There are a number of different ways of integrating different versions of Microsoft’s Active Directory (including ADFS & FIM) with different versions of Oracle’s Identity Management suite. Unfortunately for the implementer there is very little published architecture best practice covering identity migration / integration. This is surprising because of both vendors’ large market share and the annual number of organisations’ switching products or adding new features using the other vendors software. As an example the following migration / integration options are available when moving from AD to Oracle.
- You can choose to keep the existing AD as a master identity repository and use Oracle Identity Manager connector between the two products.

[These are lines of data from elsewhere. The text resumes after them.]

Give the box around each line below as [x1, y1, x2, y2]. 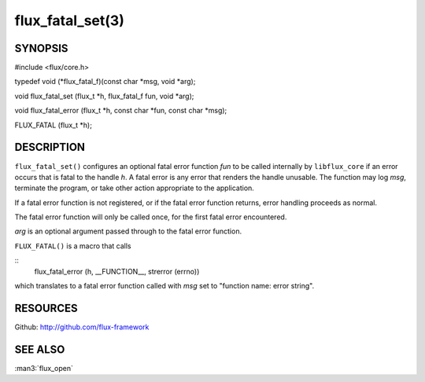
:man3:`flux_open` [14, 363, 74, 373]
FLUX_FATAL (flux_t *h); [14, 120, 92, 130]
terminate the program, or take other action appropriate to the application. [14, 183, 255, 193]
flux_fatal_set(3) [14, 12, 125, 29]
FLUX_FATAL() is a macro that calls [14, 241, 131, 251]
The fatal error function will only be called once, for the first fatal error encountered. [14, 212, 287, 222]
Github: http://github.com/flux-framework [14, 322, 150, 332]
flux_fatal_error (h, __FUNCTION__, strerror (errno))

- The connector supports Active Directory and Active Directory Lightweight Directory Services (AD LDS), formerly known as Microsoft Active Directory Application Mode (ADAM) as either a managed target resource or as an authoritative (trusted) source of identity data for Oracle Identity Manager
- Depending on this approach you may wish to synchronise user’s password from Microsoft Active Directory (AD) to Oracle Identity Manager (OIM) then you must install Microsoft Active Directory Password Synchronization connector
- A connector though may be insufficient for all your organisational needs. For example you may have issues on aligning password policies, or granting privileged access or wish to clean up your data through an identity reconciliation process. In this case you may wish to migrate Active Directory records to Oracle Internet Directory. There are however multiple ways to achieve user migration (all have different benefits and obviously work with different versions). For example:
- The Oracle Internet Directory Data Management Tools provide bulk loading utilities which can import AD data using either a database connector or a native connector
- An LDAP bind using mapping rules to Modify DomainRules and AttributeRules as follows
- An LDIF export or other data interchange format
- An end-user re-registration process with an SSO enabled federation between the two identity repositories
The above are just examples of the various ways through which integration / migration is possible. What is intangible is the business benefit of any migration. For example how do the write-down costs on the legacy directory system compare with the benefits of a remediated identity repository? I’ve written previously on the business case for Identity Management which is always subjective to the organisation. Enterprise Architecture though is about collective best practice but frameworks such as TOGAF (e.g. an Identity Management solution in TOGAF) are often at too high a level for an Identity Management implementation project. As a result each implementation becomes the responsibility for the point architect to understand the best practice relevant to the various systems and propose and agree that architecture.